Die Überweisung des russischen Zentralbankvermögens an die Ukraine: “Make Russia Pay” ist rechtlich möglich
In einer in Europa eher ungewöhnlichen Reaktion auf die russische Invasion in der Ukraine hat die EU rund 210 Mrd. Euro des russischen Zentralbankvermögens eingefroren. Von diesem Betrag befinden sich zwischen 180 und 200 Mrd. Euro in einer Clearinggesellschaft in Belgien. Aktuell ist geplant, nur die Erträge dieses Vermögens an die Ukraine auszuzahlen, anstatt das gesamte Geld zu überweisen.
Reparationszahlungen an die Ukraine
Die Forderung nach einer Überweisung des gesamten eingefrorenen Vermögens an die Ukraine basiert auf der völkerrechtlichen Verantwortung Russlands, der Ukraine Reparationen zu leisten. Die Weltbank bezifferte die Schäden, die Russland der Ukraine durch seinen völkerrechtswidrigen Angriffskrieg zugefügt hat, auf etwa 411 Mrd. Euro im März 2023. Da die Ukraine derzeit hauptsächlich von den USA finanziell unterstützt wird, ist es wichtig, alternative Finanzierungsmöglichkeiten zu finden, insbesondere wenn die politischen Querelen im US-Kongress zu Verzögerungen bei den Hilfspaketen führen.
Deutsche Regierung zögert
Obwohl die Biden-Administration Interesse an der Idee zeigt, ziert sich die deutsche Regierung und führt volkswirtschaftliche sowie rechtliche Argumente an, um die Überweisung des gesamten russischen Zentralbankvermögens an die Ukraine zu verhindern. Es gibt Bedenken, dass andere Staaten ihr Kapital aus dem Euro-Raum abziehen könnten, wenn solch drastische Maßnahmen ergriffen werden. Zudem besteht die Angst vor möglichen Gegenschlägen Russlands, wie der Konfiskation von westlichem Unternehmensvermögen.

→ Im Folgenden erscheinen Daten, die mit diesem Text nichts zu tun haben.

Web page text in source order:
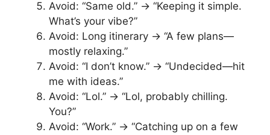
Avoid: “Same old.” → “Keeping it simple.
What’s your vibe?”
Avoid: Long itinerary → “A few plans—
mostly relaxing.”
Avoid: “I don’t know.” → “Undecided—hit
me with ideas.”
Avoid: “Lol.” → “Lol, probably chilling.
You?”
Avoid: “Work.” → “Catching up on a few
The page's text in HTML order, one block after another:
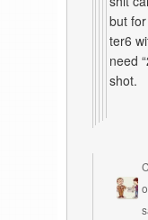
but
ter6
need
shot.
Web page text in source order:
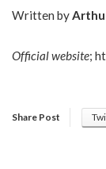
Written by
Official website;
Share Post
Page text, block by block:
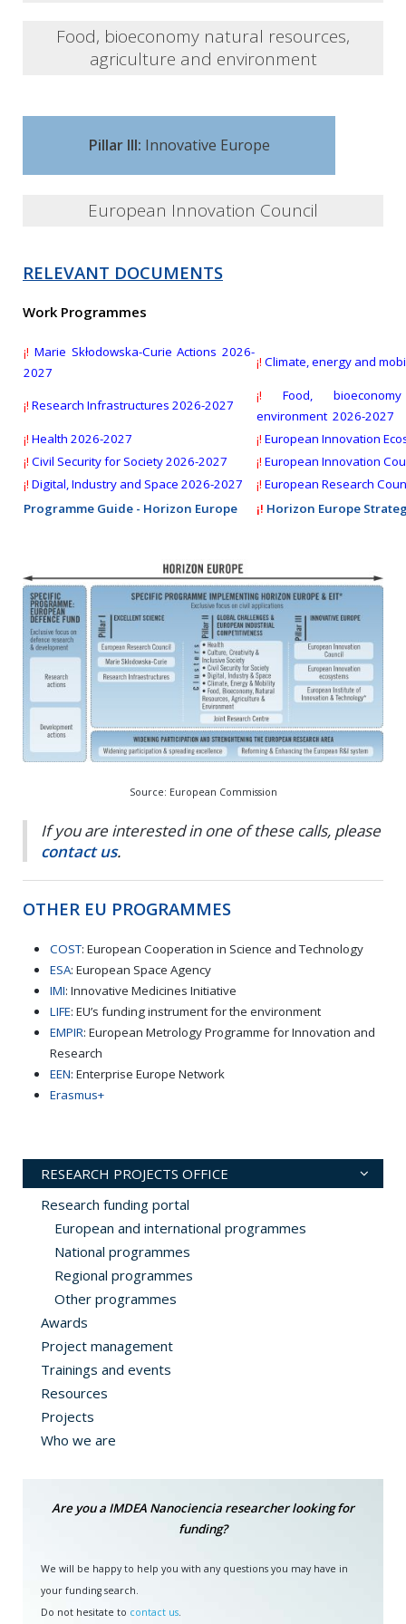
Several open calls for submission
Food, bioeconomy natural resources,
agriculture and environment
Pillar III: Innovative Europe
European Innovation Council
EIC Transition Open
Deadline:28 October 2026
RELEVANT DOCUMENTS
Work Programmes
¡! Marie Skłodowska-Curie Actions 2026-
2027
¡! Climate, energy and
¡! Research Infrastructures 2026-2027
¡!
Food,
environment 2026-2027
¡! Health 2026-2027 ¡! European Innovation
¡! Civil Security for Society2026-2027 ¡! European Innovation
¡! Digital, Industry and Space 2026-2027 ¡! European Research
Programme Guide - Horizon Europe
¡! Horizon Europe
Source: European Commission
If you are interested in one of these calls, please
contact us.
OTHER EU PROGRAMMES
COST: European Cooperation in Science and Technology
ESA: European Space Agency
IMI: Innovative Medicines Initiative
LIFE: EU’s funding instrument for the environment
EMPIR: European Metrology Programme for Innovation and
Research
EEN: Enterprise Europe Network
Erasmus+
RESEARCH PROJECTS OFFICE
Research funding portal
European and international programmes
National programmes
Regional programmes
Other programmes
Awards
Project management
Trainings and events
Resources
Projects
Who we are
Are you a IMDEA Nanociencia researcher looking for
funding?
We will be happy to help you with any questions you may have in
your funding search.
Do not hesitate to contact us.

Legale Möglichkeiten für die Überweisung
Rechtlich gesehen gibt es keine völkerrechtliche Vorschrift, die die Überweisung des russischen Zentralbankvermögens an die Ukraine verbietet. Pragmatische Erwägungen zeigen, dass das russische Zentralbankvermögen seit rund zwei Jahren eingefroren ist, ohne dass dies zu bedeutenden Kapitalabflüssen aus dem Euro-Raum geführt hat. Die Idee einer Überweisung wird auch nicht als allgemeine Sanktion betrachtet, sondern als Reparation für schwerwiegende Verstöße gegen das Völkerrecht.
Verfassungsrechtlich unproblematisch
Nach deutschem Recht steht einer Einziehung des russischen Staatsvermögens nichts entgegen. Ein Parlamentsgesetz wäre zwar erforderlich, dieses könnte jedoch so gestaltet werden, dass eine langwierige Gerichtsverfahren vermieden werden. Verfassungsbeschwerden Russlands wären aufgrund der fehlenden Grundrechtsfähigkeit nicht zulässig.
Fazit
Die Überweisung des russischen Zentralbankvermögens an die Ukraine ist nicht nur rechtlich möglich, sondern auch dringend nötig, um die Durchhaltefähigkeit der Ukraine zu sichern. Sowohl völkerrechtlich als auch verfassungsrechtlich gibt es keine durchgreifenden Bedenken gegen diesen Schritt.